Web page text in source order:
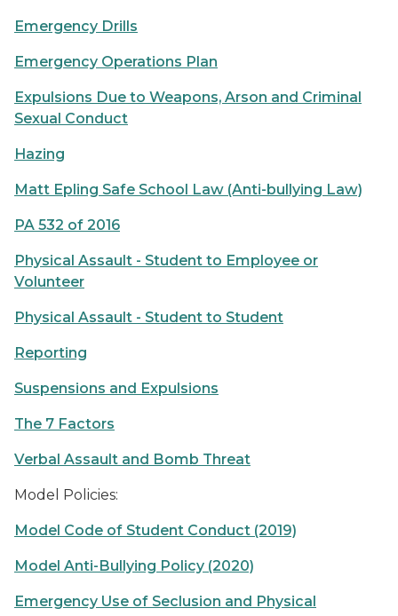
Emergency Drills
Emergency Operations Plan
Expulsions Due to Weapons, Arson and Criminal
Sexual Conduct
Hazing
Matt Epling Safe School Law (Anti-bullying Law)
PA 532 of 2016
Physical Assault - Student to Employee or
Volunteer
Physical Assault - Student to Student
Reporting
Suspensions and Expulsions
The 7 Factors
Verbal Assault and Bomb Threat
Model Policies:
Model Code of Student Conduct (2019)
Model Anti-Bullying Policy (2020)
Emergency Use of Seclusion and Physical
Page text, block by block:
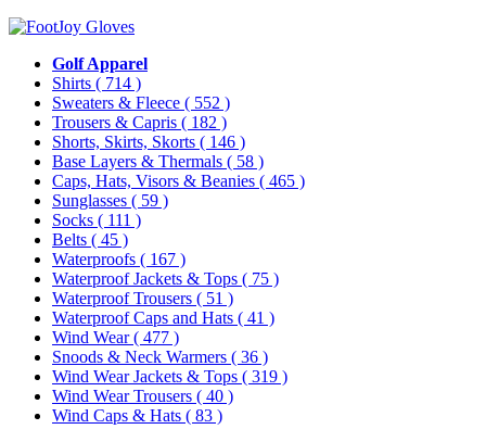
Golf Apparel
Shirts ( 714 )
Sweaters & Fleece ( 552 )
Trousers & Capris ( 182 )
Shorts, Skirts, Skorts ( 146 )
Base Layers & Thermals ( 58 )
Caps, Hats, Visors & Beanies ( 465 )
Sunglasses ( 59 )
Socks ( 111 )
Belts ( 45 )
Waterproofs ( 167 )
Waterproof Jackets & Tops ( 75 )
Waterproof Trousers ( 51 )
Waterproof Caps and Hats ( 41 )
Wind Wear( 477 )
Snoods & Neck Warmers ( 36 )
Wind Wear Jackets & Tops ( 319 )
Wind Wear Trousers ( 40 )
Wind Caps & Hats ( 83 )
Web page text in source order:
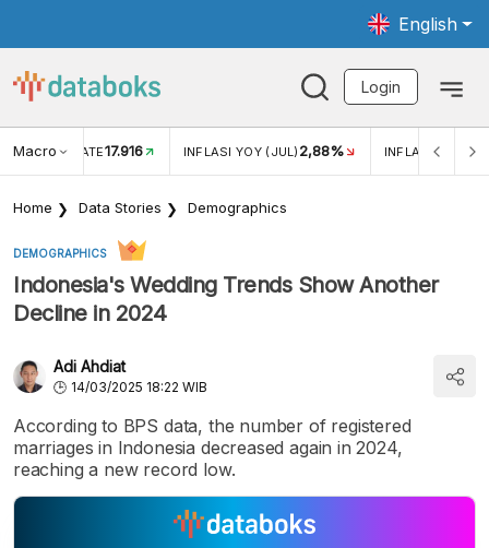
English
Login
Macro RATE17.916 INFLASI YOY (JUL) 2,88% INFLASI MOM
Home Data Stories Demographics
DEMOGRAPHICS
Indonesia's Wedding Trends Show Another
Decline in 2024
Adi Ahdiat
14/03/2025 18:22 WIB
According to BPS data, the number of registered
marriages in Indonesia decreased again in 2024,
reaching a new record low.
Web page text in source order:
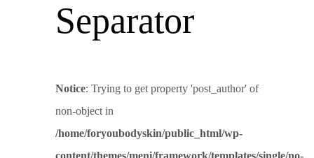
Separator
Notice: Trying to get property 'post_author' of
non-object in
/home/foryoubodyskin/public_html/wp-
content/themes/meni/framework/templates/single/no-
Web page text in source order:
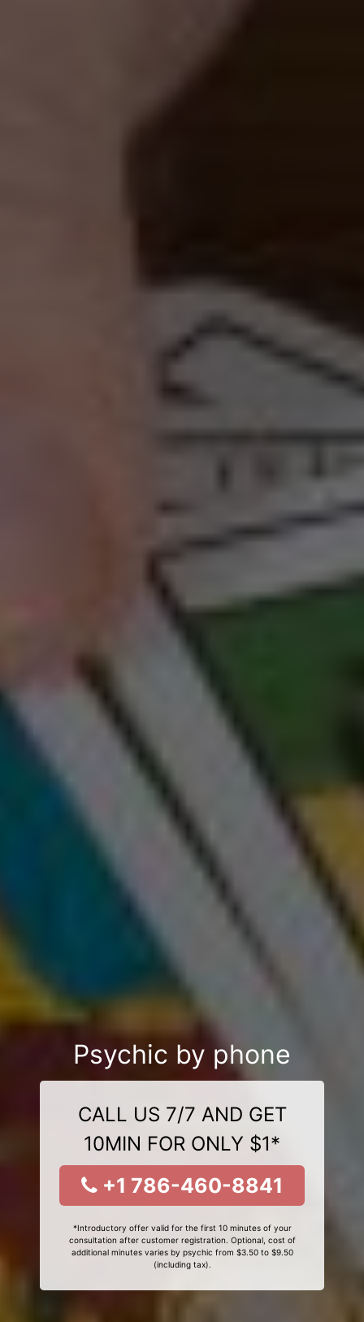
Psychic by phone
CALL US 7/7 AND GET
10MIN FOR ONLY $1*
+1 786-460-8841
*Introductory offer valid for the first 10 minutes of your
consultation after customer registration. Optional, cost of
additional minutes varies by psychic from $3.50 to $9.50
(including tax).
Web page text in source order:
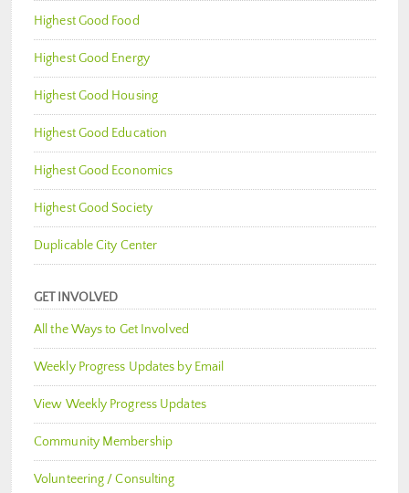
Highest Good Food
Highest Good Energy
Highest Good Housing
Highest Good Education
Highest Good Economics
Highest Good Society
Duplicable City Center
GET INVOLVED
All the Ways to Get Involved
Weekly Progress Updates by Email
View Weekly Progress Updates
Community Membership
Volunteering / Consulting
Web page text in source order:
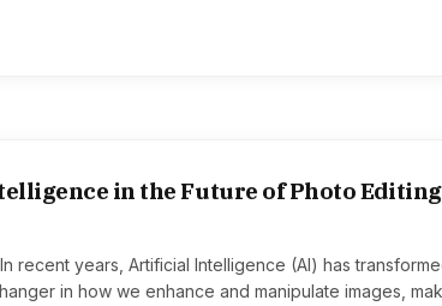
in the Future of Photo Editing
recent years, Artificial Intelligence (AI) has
in how we enhance and manipulate images,
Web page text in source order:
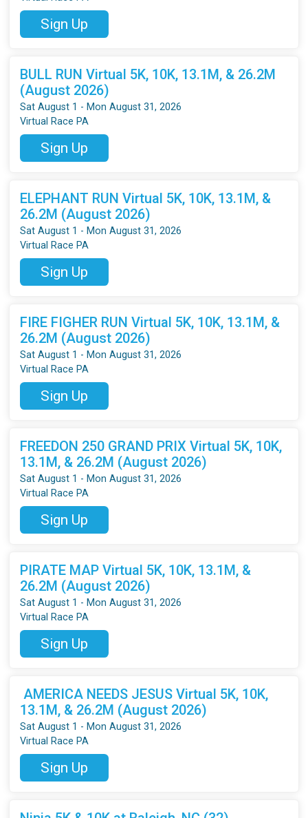
Sign Up
BULL RUN Virtual 5K, 10K, 13.1M, & 26.2M
(August 2026)
Sat August 1 - Mon August 31, 2026
Virtual Race PA
Sign Up
ELEPHANT RUN Virtual 5K, 10K, 13.1M, &
26.2M (August 2026)
Sat August 1 - Mon August 31, 2026
Virtual Race PA
Sign Up
FIRE FIGHER RUN Virtual 5K, 10K, 13.1M, &
26.2M (August 2026)
Sat August 1 - Mon August 31, 2026
Virtual Race PA
Sign Up
FREEDON 250 GRAND PRIX Virtual 5K, 10K,
13.1M, & 26.2M (August 2026)
Sat August 1 - Mon August 31, 2026
Virtual Race PA
Sign Up
PIRATE MAP Virtual 5K, 10K, 13.1M, &
26.2M (August 2026)
Sat August 1 - Mon August 31, 2026
Virtual Race PA
Sign Up
AMERICA NEEDS JESUS Virtual 5K, 10K,
13.1M, & 26.2M (August 2026)
Sat August 1 - Mon August 31, 2026
Virtual Race PA
Sign Up
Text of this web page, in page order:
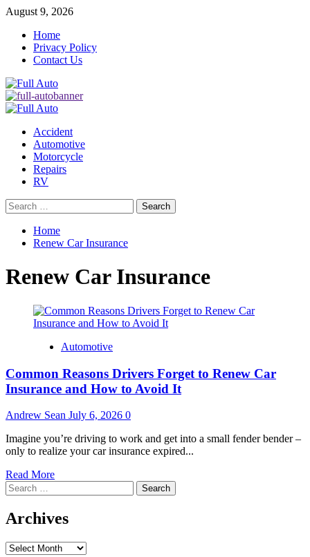
Skip
content
August 9, 2026
Home
Privacy Policy
Contact Us
Primary
Accident
Automotive
Motorcycle
Repairs
RV
Search
for:
Home
Renew Car Insurance
Renew Car Insurance
Automotive
Common Reasons Drivers Forget to Renew Car
Insurance and How to Avoid It
Andrew Sean July 6, 2026 0
Imagine you’re driving to work and get into a small fender bender –
only to realize your car insurance expired...
Read MoreRead
about
Reasons
Forget
Search
for:
Archives
Archives
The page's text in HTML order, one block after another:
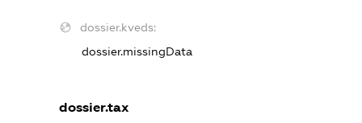
dossier.kveds:
dossier.missingData
dossier.tax
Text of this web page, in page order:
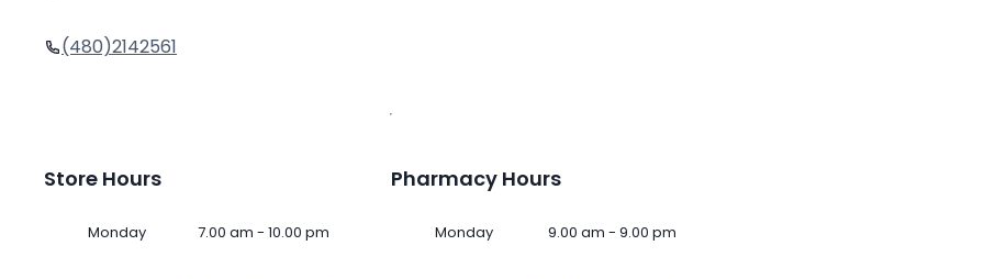
(480)2142561
Store Hours
Monday 7.00 am - 10.00 pm
Pharmacy Hours
Monday 9.00 am - 9.00 pm
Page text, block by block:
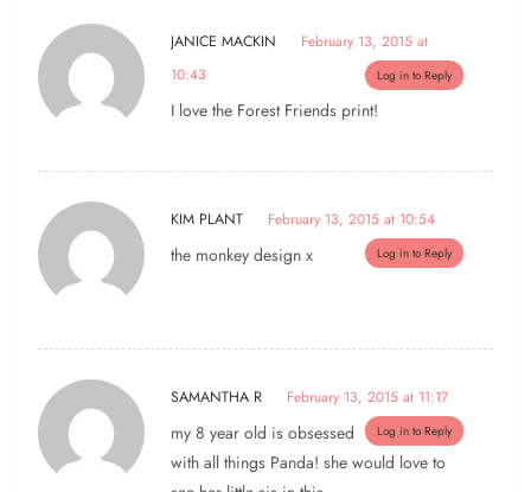
JANICE MACKIN
February 13, 2015 at
10:43
Log in to Reply
I love the Forest Friends print!
KIM PLANT February 13, 2015 at 10:54
Log in to Reply
the monkey design x
SAMANTHA R February 13, 2015 at 11:17
Log in to Reply
my 8 year old is obsessed
with all things Panda! she would love to
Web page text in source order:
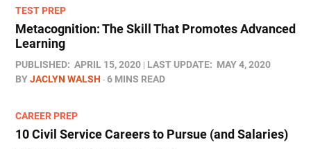
TEST PREP
Metacognition: The Skill That Promotes Advanced
Learning
PUBLISHED: APRIL 15, 2020 LAST UPDATE: MAY 4, 2020
BYJACLYN WALSH 6 MINS READ
CAREER PREP
10 Civil Service Careers to Pursue (and Salaries)
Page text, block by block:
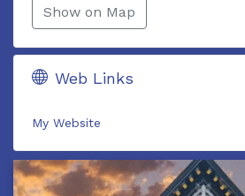
Show on Map
Web Links
My Website
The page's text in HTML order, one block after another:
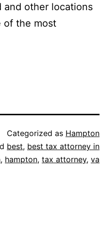
and other locations
of the most
Categorized as Hampton
best, best tax attorney in
, hampton, tax attorney, va
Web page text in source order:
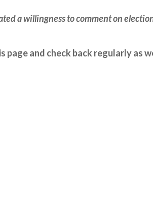
a willingness to comment on
page and check back regularly as

■ ■ ■ ■ ■

## [What needs to be done]
From the data above, return only the lines starting at the line that holds "Snoods & Neck Warmers ( 36 )" and ending at the line that holds "Highest Good Housing", word for word and without pictures.

## [Result for this exercise]
Snoods & Neck Warmers ( 36 )
Wind Wear Jackets & Tops ( 319 )
Wind Wear Trousers ( 40 )
Wind Caps & Hats ( 83 )
Web page text in source order:
English
Login
Macro RATE17.916 INFLASI YOY (JUL) 2,88% INFLASI MOM
Home Data Stories Demographics
DEMOGRAPHICS
Indonesia's Wedding Trends Show Another
Decline in 2024
Adi Ahdiat
14/03/2025 18:22 WIB
According to BPS data, the number of registered
marriages in Indonesia decreased again in 2024,
reaching a new record low.
Web page text in source order:
Separator
Notice: Trying to get property 'post_author' of
non-object in
/home/foryoubodyskin/public_html/wp-
content/themes/meni/framework/templates/single/no-
Web page text in source order:
Psychic by phone
CALL US 7/7 AND GET
10MIN FOR ONLY $1*
+1 786-460-8841
*Introductory offer valid for the first 10 minutes of your
consultation after customer registration. Optional, cost of
additional minutes varies by psychic from $3.50 to $9.50
(including tax).
Web page text in source order:
Highest Good Food
Highest Good Energy
Highest Good Housing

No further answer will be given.